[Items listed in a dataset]
▬▬▬▬▬▬
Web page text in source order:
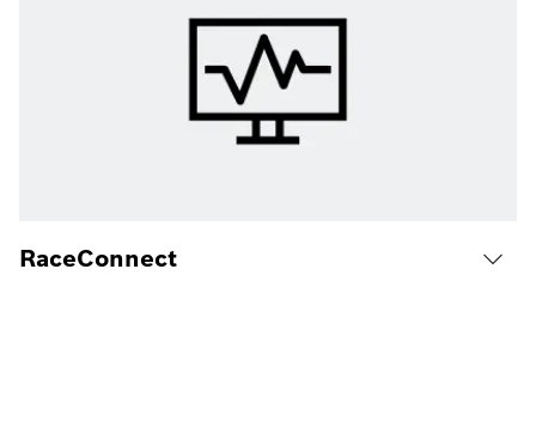
RaceConnect
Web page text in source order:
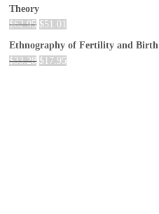
Theory
$62.95 $51.01
Ethnography of Fertility and Birth
$33.28 $ 17.95
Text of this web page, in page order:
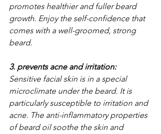
promotes healthier and fuller beard
growth. Enjoy the self-confidence that
comes with a well-groomed, strong
beard.
3. prevents acne and irritation:
Sensitive facial skin is in a special
microclimate under the beard. It is
particularly susceptible to irritation and
acne. The anti-inflammatory properties
of beard oil soothe the skin and
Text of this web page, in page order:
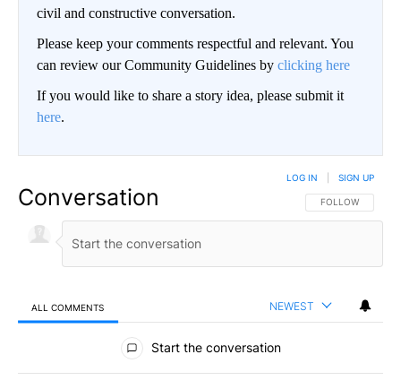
▬▬▬▬▬▬
What the task asks: The records above are to be restated word for word, with every picture left out.

Exercise answer:
Web page text in source order:
RaceConnect
Web page text in source order:
Theory
$62.95 $51.01
Ethnography of Fertility and Birth
$33.28 $ 17.95
Text of this web page, in page order:
promotes healthier and fuller beard
growth. Enjoy the self-confidence that
comes with a well-groomed, strong
beard.
3. prevents acne and irritation:
Sensitive facial skin is in a special
microclimate under the beard. It is
particularly susceptible to irritation and
acne. The anti-inflammatory properties
of beard oil soothe the skin and
Text of this web page, in page order:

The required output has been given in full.